[Dataset entries]
------------------------------------------------------------------------
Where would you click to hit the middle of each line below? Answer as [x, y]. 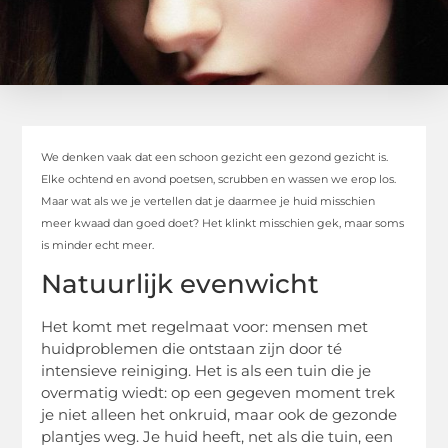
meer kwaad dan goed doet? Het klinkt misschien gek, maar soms [223, 222]
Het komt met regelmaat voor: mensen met [205, 327]
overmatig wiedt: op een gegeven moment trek [218, 393]
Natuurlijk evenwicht [180, 284]
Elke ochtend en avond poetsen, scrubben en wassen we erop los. [219, 178]
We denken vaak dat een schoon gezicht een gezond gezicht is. [215, 156]
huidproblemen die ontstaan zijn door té [192, 349]
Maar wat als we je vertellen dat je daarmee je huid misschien [208, 200]
------------------------------------------------------------------------
— TASK PROMPT —
The entries are to be written out in full and exactly, apart from the pictures.

— EXERCISE RESULT —
Where would you click to hit the middle of each line below? Answer as [x, y]. 
meer kwaad dan goed doet? Het klinkt misschien gek, maar soms [223, 222]
Het komt met regelmaat voor: mensen met [205, 327]
overmatig wiedt: op een gegeven moment trek [218, 393]
Natuurlijk evenwicht [180, 284]
Elke ochtend en avond poetsen, scrubben en wassen we erop los. [219, 178]
We denken vaak dat een schoon gezicht een gezond gezicht is. [215, 156]
huidproblemen die ontstaan zijn door té [192, 349]
Maar wat als we je vertellen dat je daarmee je huid misschien [208, 200]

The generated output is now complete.